Isolate every line in the data with the string "sides" and copy it.

++++++

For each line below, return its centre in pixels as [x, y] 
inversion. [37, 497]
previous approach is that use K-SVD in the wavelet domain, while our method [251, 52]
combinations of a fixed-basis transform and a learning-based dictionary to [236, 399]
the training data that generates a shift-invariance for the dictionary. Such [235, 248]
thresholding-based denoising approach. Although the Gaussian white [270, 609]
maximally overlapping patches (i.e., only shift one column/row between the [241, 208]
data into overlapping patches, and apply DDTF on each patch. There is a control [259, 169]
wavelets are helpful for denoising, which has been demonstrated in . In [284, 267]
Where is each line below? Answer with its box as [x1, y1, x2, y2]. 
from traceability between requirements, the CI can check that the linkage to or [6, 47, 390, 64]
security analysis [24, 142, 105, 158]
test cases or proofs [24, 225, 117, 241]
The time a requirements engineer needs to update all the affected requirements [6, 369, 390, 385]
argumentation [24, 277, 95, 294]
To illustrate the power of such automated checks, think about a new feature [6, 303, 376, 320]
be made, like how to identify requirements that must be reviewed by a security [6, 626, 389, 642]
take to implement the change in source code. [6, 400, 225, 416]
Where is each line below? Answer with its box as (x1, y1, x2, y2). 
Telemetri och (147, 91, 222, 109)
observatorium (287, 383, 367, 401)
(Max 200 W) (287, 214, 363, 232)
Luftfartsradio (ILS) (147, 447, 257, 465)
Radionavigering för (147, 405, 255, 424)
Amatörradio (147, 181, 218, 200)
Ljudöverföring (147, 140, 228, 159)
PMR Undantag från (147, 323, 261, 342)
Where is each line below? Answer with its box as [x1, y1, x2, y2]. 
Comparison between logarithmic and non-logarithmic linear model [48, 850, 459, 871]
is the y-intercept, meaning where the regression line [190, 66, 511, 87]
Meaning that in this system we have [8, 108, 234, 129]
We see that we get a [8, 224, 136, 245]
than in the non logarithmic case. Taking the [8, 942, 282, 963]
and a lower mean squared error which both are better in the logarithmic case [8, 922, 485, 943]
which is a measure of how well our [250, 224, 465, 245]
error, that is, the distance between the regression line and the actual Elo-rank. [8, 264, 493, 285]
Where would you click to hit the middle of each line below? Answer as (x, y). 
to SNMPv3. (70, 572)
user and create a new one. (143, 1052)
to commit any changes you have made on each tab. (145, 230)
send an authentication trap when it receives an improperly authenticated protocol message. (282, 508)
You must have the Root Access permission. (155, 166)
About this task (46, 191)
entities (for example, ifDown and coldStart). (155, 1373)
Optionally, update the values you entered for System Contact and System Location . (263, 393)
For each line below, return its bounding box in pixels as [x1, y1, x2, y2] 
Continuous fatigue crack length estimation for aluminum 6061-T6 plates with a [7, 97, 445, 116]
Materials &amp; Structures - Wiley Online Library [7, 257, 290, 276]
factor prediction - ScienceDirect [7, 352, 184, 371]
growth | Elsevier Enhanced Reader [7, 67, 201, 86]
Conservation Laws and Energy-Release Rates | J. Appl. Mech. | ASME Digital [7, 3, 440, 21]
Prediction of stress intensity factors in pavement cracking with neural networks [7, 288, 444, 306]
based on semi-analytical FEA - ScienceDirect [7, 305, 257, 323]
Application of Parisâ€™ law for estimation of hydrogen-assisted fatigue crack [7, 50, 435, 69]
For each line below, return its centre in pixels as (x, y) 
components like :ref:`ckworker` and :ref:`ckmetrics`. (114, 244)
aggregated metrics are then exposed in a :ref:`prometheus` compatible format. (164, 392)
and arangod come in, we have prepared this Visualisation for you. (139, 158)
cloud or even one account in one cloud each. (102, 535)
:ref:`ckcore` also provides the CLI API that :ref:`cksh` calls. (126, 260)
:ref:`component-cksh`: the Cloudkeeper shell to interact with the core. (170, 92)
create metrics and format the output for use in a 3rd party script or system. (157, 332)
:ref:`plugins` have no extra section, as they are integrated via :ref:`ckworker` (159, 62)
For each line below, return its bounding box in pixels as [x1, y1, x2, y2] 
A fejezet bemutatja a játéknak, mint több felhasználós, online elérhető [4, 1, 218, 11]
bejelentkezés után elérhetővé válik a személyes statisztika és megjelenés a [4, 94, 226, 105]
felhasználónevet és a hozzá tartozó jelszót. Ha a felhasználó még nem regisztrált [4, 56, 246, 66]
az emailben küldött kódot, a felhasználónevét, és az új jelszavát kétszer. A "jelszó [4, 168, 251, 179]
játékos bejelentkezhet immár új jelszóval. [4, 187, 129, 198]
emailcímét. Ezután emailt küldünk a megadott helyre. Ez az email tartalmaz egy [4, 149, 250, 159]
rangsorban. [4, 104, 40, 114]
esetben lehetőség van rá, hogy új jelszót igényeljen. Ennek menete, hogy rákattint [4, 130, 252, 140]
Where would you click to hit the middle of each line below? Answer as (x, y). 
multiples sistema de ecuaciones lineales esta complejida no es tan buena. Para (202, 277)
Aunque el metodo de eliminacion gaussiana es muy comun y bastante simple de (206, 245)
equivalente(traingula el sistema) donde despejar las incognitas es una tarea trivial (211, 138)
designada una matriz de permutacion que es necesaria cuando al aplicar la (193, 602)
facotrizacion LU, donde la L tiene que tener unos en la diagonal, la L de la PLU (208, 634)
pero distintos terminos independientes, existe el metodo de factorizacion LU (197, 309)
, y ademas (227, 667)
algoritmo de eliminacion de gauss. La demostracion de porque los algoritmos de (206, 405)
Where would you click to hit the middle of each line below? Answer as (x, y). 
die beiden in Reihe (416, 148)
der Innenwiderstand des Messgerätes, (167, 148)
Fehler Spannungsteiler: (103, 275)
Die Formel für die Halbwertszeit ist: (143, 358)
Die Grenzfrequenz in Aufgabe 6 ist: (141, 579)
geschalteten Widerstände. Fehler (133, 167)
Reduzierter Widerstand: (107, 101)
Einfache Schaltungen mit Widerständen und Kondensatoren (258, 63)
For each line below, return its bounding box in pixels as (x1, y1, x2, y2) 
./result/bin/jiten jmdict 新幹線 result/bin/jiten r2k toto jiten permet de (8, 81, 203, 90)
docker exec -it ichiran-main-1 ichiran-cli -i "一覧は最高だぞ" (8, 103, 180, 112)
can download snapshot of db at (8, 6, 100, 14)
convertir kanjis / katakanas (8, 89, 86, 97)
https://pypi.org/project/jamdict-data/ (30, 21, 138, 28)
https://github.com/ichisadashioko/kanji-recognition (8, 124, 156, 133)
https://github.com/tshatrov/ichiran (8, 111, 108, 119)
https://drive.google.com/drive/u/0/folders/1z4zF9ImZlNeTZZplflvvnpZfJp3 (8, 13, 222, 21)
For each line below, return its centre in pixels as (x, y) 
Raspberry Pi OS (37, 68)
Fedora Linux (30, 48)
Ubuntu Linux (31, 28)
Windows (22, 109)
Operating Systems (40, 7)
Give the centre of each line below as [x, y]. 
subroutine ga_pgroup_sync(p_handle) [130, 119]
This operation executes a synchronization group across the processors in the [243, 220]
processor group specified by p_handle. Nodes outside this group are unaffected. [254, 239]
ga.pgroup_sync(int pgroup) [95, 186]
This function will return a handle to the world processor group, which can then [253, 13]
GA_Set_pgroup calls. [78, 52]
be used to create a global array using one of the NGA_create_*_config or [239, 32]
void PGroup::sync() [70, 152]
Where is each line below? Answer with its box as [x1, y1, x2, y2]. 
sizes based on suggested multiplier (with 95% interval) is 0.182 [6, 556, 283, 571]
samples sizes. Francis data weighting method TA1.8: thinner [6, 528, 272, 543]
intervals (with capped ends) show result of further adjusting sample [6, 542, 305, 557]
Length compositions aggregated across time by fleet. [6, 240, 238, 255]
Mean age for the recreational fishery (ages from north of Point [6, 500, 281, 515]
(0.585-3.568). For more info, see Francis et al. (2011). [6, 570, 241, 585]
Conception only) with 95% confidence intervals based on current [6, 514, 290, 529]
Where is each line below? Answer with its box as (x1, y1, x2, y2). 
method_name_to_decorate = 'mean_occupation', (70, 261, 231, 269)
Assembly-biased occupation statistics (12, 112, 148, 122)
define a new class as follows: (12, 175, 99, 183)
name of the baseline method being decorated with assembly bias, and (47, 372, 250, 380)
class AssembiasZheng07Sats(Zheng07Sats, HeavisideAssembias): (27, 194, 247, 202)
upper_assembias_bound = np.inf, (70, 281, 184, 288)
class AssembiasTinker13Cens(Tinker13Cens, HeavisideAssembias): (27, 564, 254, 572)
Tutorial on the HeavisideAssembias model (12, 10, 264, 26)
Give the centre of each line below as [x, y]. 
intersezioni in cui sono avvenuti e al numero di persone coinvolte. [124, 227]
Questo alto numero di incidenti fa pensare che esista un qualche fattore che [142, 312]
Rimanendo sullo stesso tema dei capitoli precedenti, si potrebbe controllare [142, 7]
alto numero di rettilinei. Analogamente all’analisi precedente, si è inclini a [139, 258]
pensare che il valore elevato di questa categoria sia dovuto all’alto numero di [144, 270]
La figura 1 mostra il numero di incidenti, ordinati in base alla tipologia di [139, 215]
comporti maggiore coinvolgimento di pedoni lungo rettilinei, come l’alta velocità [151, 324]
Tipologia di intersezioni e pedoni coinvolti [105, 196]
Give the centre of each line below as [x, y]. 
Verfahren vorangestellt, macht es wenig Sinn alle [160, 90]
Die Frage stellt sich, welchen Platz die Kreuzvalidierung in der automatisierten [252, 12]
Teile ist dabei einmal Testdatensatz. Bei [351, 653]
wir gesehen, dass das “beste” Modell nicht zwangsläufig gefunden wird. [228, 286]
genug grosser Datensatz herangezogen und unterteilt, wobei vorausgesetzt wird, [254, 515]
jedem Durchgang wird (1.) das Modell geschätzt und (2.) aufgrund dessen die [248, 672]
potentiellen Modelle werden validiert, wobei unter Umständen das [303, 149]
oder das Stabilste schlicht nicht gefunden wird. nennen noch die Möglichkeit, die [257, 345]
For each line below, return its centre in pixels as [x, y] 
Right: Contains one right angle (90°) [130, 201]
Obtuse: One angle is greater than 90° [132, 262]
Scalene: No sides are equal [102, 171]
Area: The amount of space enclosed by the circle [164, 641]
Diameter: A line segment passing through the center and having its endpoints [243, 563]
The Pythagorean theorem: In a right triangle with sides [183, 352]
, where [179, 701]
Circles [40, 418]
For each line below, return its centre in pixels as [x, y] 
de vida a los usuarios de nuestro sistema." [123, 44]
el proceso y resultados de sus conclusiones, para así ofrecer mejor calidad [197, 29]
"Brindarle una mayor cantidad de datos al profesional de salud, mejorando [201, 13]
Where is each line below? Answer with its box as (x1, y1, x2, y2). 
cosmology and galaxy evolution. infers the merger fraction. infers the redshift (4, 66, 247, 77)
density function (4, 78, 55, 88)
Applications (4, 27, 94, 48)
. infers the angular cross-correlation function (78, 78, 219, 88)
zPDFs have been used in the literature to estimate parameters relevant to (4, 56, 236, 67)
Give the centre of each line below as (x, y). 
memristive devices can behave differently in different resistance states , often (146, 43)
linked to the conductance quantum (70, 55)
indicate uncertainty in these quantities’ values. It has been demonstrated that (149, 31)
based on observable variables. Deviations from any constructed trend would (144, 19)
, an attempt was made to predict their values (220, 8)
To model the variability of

++++++

Worked solution
Scalene: No sides are equal [102, 171]
The Pythagorean theorem: In a right triangle with sides [183, 352]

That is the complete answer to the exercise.